Exercise directions ->
An exact reprint of every record below is required, with the pictures left out.

Given data ->
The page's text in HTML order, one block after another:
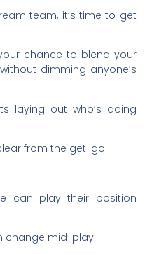
team, it’s time to get
chance to blend your
dimming anyone’s
laying out who’s doing
from the get-go.
can play their position
change mid-play.
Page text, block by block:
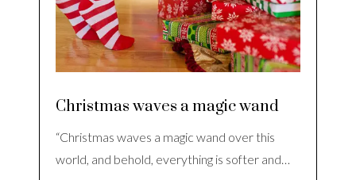
Christmas waves a magic wand
“Christmas waves a magic wand over this
world, and behold, everything is softer and…
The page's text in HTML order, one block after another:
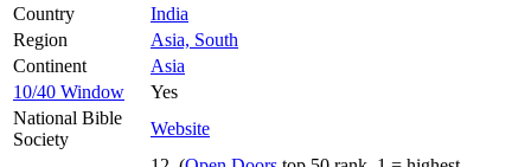
Country
India
Region
Asia, South
Continent
Asia
10/40 Window
Yes
National Bible
Society
Website
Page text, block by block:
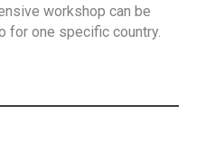
workshop can be
for one specific country.
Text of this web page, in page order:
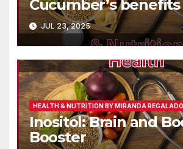
Cucumber’s benefits
JUL 23, 2025
HEALTH & NUTRITION BY MIRANDA REGALADO
Inositol: Brain and
Booster
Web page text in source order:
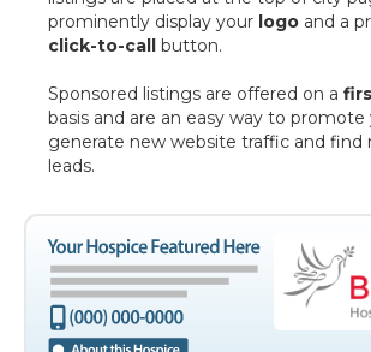
prominently display your logo and a
click-to-call
button.
Sponsored listings are offered on a
basis and are an easy way to promote
generate new website traffic and find
leads.
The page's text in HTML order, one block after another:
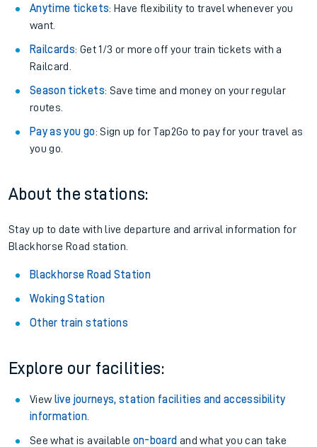
Anytime tickets: Have flexibility to travel whenever you
want.
Railcards: Get 1/3 or more off your train tickets with a
Railcard.
Season tickets: Save time and money on your regular
routes.
Pay as you go: Sign up for Tap2Go to pay for your travel as
you go.
About the stations:
Stay up to date with live departure and arrival information for
Blackhorse Road station.
Blackhorse Road Station
Woking Station
Other train stations
Explore our facilities:
View live journeys, station facilities and accessibility
information.
See what is available on-board and what you can take
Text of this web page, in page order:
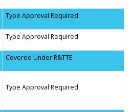
Type Approval Required
Type Approval Required
Covered Under R&TTE
Type Approval Required
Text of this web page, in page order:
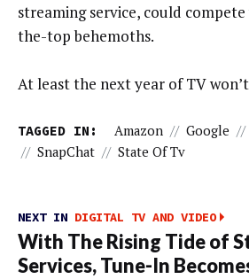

Answer space ->
The page's text in HTML order, one block after another:
team, it’s time to get
chance to blend your
dimming anyone’s
laying out who’s doing
from the get-go.
can play their position
change mid-play.
Page text, block by block:
Christmas waves a magic wand
“Christmas waves a magic wand over this
world, and behold, everything is softer and…
The page's text in HTML order, one block after another:
Country
India
Region
Asia, South
Continent
Asia
10/40 Window
Yes
National Bible
Society
Website
Page text, block by block:
workshop can be
for one specific country.
Text of this web page, in page order:
Cucumber’s benefits
JUL 23, 2025
HEALTH & NUTRITION BY MIRANDA REGALADO
Inositol: Brain and
Booster
Web page text in source order:
prominently display your logo and a
click-to-call
button.
Sponsored listings are offered on a
basis and are an easy way to promote
generate new website traffic and find
leads.
The page's text in HTML order, one block after another:
Anytime tickets: Have flexibility to travel whenever you
want.
Railcards: Get 1/3 or more off your train tickets with a
Railcard.
Season tickets: Save time and money on your regular
routes.
Pay as you go: Sign up for Tap2Go to pay for your travel as
you go.
About the stations:
Stay up to date with live departure and arrival information for
Blackhorse Road station.
Blackhorse Road Station
Woking Station
Other train stations
Explore our facilities:
View live journeys, station facilities and accessibility
information.
See what is available on-board and what you can take
Text of this web page, in page order:
Type Approval Required
Type Approval Required
Covered Under R&TTE
Type Approval Required
Text of this web page, in page order:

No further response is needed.